Start sweating for heart health

High blood pressure, obesity and diabetes are three major risks factors contributing to heart disease. Another factor is lack of physical activity. A recent study suggests that sitting for long durations is not healthy. According to the Canadian study, people who sit are more likely to have health issues such as heart attacks. The general population does understand that exercise can positively affect those factors and in turn, the health of your heart.

Physical activity, not just formal fitness or sports, is integral to maintain a strong heart and good health. It is recommended to exercise or get physical activity approximately 150 minutes per week. Vigorous exercise is more beneficial for heart health, but a moderate level is a safe place to start.

If you are fit and healthy and currently exercising, keep up the good work and include more general physical activity. If you have been sedentary or inactive for a long time, are currently overweight and/or have a family history of coronary heart disease, then it certainly is important to exercise and be more active. The American Heart Association Web site has a Physical Activity Heart Health Quiz ( that guides you quickly through eight questions. You may be surprised by some of the answers. For instance, women who do not exercise are twice as likely as women who do to die of heart disease. Often times the hardest part is getting started. Here are some tips to put you on the right path toward heart health:

• Dress comfortably and weather-appropriate. Natural fibers (layered) are often a safe bet.

• Choose movement that you enjoy. Walking, dancing and swimming are enjoyable forms of recreation for some that happen to be good cardiovascular exercises.

• Do not work to exhaustion. You should be able to “walk and talk.”

• Change up your routine periodically. Boredom can put any exercise routine to a dead stop.

• Stand when you can.
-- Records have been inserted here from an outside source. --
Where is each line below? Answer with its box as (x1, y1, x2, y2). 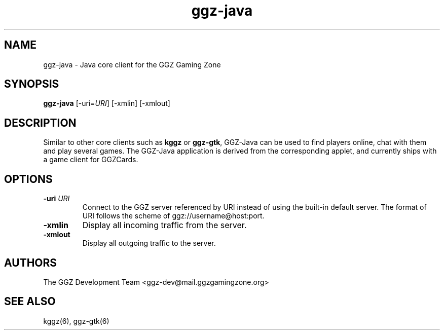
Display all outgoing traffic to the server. (82, 239, 216, 248)
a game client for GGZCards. (43, 155, 138, 164)
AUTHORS (4, 256, 57, 269)
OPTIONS (4, 172, 53, 185)
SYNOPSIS (4, 78, 59, 91)
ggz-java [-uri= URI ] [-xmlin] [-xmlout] (43, 99, 170, 108)
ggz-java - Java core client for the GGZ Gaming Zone (43, 60, 221, 69)
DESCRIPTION (4, 116, 77, 129)
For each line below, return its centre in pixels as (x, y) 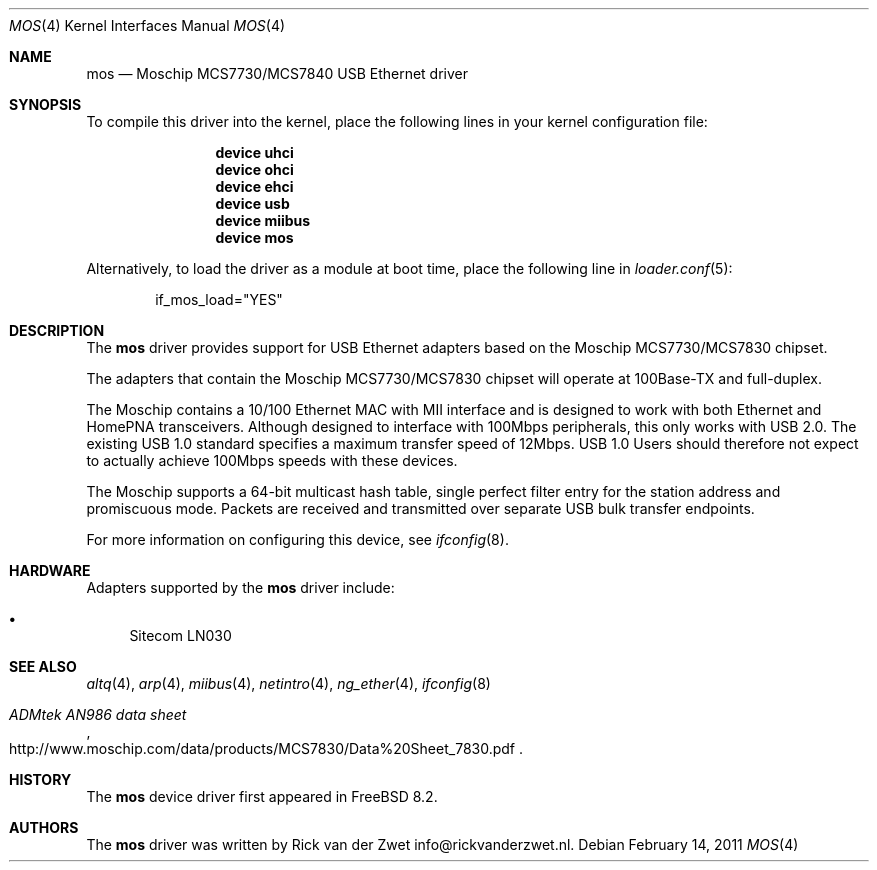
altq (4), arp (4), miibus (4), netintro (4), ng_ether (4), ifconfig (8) (288, 683)
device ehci (254, 186)
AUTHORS (44, 827)
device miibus (263, 220)
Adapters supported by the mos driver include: (240, 587)
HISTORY (40, 779)
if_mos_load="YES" (219, 299)
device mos (254, 237)
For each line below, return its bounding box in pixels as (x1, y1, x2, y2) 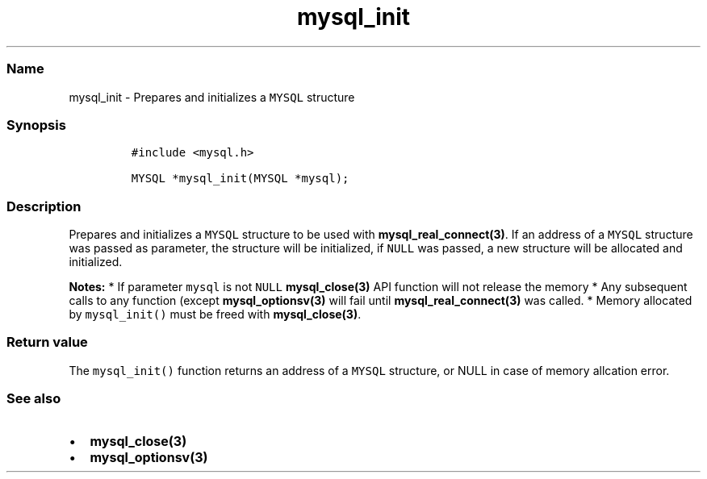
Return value (6, 334, 88, 351)
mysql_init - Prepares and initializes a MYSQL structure (69, 90, 355, 104)
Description (6, 198, 82, 215)
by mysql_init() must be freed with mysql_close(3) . (69, 307, 362, 321)
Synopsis (6, 116, 66, 133)
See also (6, 390, 61, 407)
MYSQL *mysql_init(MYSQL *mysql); (131, 172, 349, 185)

If you are on a conference call stand and walk.

• If you are at a desk most of the day take a 5-minute stretching or walking break every few hours.

• Take the stairs.

• Give your chair up in a meeting or a waiting room.

• Participate in a non-competitive walk/run for a charitable cause.

• Take dance lessons. This can be done solo or with a partner.

• Take advantage of the aisles in the mall and the grocery store.

• Keep a record of your activities and the gratitude it may bring.

Seek guidance from a certified personal trainer or fitness center to learn safe and effective exercises. Consult your physician before beginning a physical activity program.